• **Information shown**
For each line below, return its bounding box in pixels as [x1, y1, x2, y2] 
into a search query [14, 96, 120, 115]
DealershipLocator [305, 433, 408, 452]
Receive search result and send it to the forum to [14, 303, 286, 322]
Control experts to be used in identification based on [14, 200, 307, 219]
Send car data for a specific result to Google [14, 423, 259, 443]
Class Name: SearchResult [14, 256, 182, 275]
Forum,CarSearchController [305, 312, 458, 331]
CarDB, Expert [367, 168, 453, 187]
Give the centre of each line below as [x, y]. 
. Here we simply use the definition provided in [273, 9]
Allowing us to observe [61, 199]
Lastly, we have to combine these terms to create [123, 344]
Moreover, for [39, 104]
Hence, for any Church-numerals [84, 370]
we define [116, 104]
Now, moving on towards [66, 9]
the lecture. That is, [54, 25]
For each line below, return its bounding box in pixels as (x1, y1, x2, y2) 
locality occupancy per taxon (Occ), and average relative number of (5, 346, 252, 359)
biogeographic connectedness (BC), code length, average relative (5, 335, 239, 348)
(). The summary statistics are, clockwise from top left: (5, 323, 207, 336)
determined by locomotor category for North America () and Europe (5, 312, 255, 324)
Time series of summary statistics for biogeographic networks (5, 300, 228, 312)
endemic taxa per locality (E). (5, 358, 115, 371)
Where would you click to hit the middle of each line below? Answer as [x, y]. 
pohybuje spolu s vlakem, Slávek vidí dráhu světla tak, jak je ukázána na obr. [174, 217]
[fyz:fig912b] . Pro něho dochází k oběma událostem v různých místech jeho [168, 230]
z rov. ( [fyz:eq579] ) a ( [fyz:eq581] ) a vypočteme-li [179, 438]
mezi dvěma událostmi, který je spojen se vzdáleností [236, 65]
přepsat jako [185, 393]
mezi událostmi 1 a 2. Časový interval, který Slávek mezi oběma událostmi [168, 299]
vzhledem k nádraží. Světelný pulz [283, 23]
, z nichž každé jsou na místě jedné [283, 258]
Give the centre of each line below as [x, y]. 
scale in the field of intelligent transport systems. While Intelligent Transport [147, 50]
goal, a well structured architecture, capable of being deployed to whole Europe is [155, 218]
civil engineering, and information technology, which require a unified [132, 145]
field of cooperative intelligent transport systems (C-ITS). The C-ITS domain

---

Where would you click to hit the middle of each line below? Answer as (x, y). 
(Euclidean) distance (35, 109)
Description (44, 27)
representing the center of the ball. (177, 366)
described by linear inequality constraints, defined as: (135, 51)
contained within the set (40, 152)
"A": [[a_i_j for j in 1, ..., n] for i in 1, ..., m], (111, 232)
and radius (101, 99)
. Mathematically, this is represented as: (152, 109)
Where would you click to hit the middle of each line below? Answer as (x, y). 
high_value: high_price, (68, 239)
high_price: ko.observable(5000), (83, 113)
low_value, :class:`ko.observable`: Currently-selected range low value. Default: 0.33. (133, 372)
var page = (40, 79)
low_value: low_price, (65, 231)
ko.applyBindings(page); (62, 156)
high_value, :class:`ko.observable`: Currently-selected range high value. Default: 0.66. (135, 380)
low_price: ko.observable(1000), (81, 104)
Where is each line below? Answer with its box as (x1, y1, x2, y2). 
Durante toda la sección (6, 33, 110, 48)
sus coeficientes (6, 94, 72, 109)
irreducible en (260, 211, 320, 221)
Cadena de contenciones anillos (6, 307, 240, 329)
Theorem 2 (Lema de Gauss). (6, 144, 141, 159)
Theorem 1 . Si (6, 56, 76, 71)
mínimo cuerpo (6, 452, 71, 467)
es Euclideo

==

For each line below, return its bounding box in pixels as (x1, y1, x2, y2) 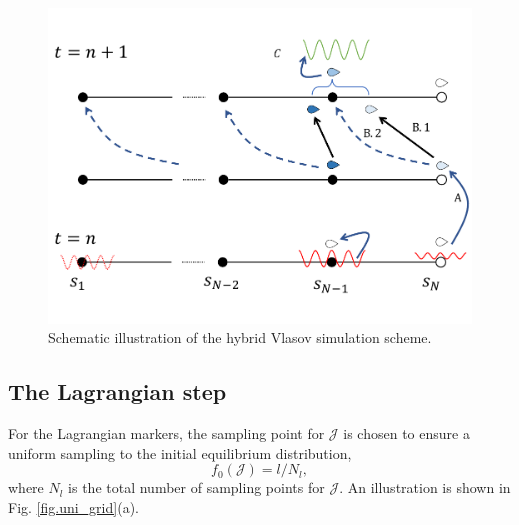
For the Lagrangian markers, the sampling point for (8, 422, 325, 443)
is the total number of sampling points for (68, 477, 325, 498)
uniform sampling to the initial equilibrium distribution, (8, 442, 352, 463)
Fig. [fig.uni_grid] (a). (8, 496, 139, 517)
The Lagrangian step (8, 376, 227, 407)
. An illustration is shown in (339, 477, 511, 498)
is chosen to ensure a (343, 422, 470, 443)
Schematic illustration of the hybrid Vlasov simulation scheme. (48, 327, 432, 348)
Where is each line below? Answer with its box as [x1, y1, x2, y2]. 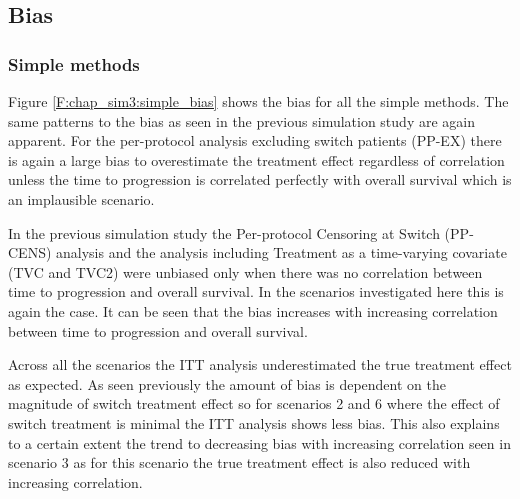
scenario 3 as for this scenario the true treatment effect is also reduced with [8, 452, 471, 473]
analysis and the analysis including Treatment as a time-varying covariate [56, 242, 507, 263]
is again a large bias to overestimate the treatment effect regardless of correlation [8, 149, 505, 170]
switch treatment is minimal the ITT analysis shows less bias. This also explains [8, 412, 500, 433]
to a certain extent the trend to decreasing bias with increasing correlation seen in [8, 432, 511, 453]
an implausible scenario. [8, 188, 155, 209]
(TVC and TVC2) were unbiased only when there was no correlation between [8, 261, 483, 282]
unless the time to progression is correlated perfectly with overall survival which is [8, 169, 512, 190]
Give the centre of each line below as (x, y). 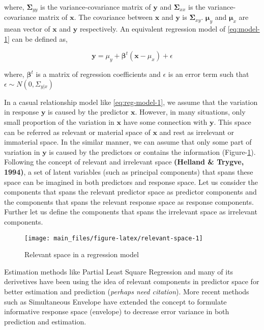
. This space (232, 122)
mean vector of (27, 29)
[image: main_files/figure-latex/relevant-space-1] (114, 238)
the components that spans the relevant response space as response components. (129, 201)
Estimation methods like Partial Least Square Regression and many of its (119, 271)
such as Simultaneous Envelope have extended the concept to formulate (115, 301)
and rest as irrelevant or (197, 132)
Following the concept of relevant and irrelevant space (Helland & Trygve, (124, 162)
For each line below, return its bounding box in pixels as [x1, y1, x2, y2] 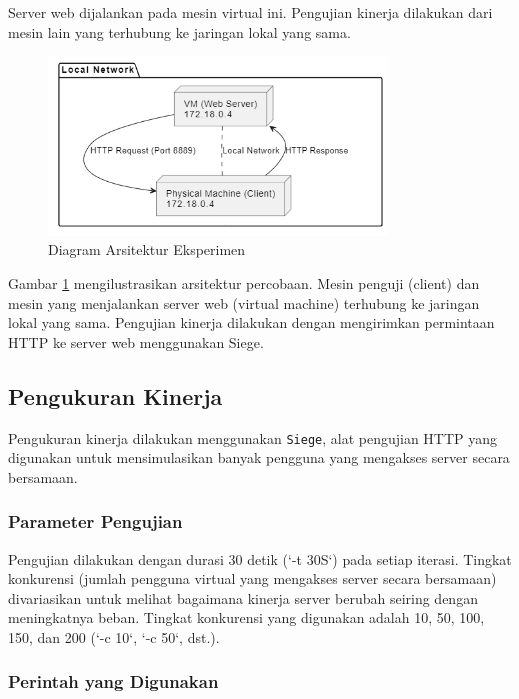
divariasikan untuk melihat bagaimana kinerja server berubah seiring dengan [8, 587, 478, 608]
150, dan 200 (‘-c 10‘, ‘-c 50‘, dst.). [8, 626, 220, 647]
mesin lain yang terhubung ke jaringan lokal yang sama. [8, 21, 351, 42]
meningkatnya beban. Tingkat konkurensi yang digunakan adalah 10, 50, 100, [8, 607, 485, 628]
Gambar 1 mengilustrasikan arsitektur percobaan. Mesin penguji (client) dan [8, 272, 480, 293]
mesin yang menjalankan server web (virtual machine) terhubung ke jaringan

• **Exercise**
In the listing above, find the line with "For the Lagrangian" and the line with "an implausible scenario. [8, 188, 155, 209]". Transcribe those two and everything between, exactly, leaving out pictures.

• **Result below**
For the Lagrangian markers, the sampling point for (8, 422, 325, 443)
is the total number of sampling points for (68, 477, 325, 498)
uniform sampling to the initial equilibrium distribution, (8, 442, 352, 463)
Fig. [fig.uni_grid] (a). (8, 496, 139, 517)
The Lagrangian step (8, 376, 227, 407)
. An illustration is shown in (339, 477, 511, 498)
is chosen to ensure a (343, 422, 470, 443)
Schematic illustration of the hybrid Vlasov simulation scheme. (48, 327, 432, 348)
Where is each line below? Answer with its box as [x1, y1, x2, y2]. 
scenario 3 as for this scenario the true treatment effect is also reduced with [8, 452, 471, 473]
analysis and the analysis including Treatment as a time-varying covariate [56, 242, 507, 263]
is again a large bias to overestimate the treatment effect regardless of correlation [8, 149, 505, 170]
switch treatment is minimal the ITT analysis shows less bias. This also explains [8, 412, 500, 433]
to a certain extent the trend to decreasing bias with increasing correlation seen in [8, 432, 511, 453]
an implausible scenario. [8, 188, 155, 209]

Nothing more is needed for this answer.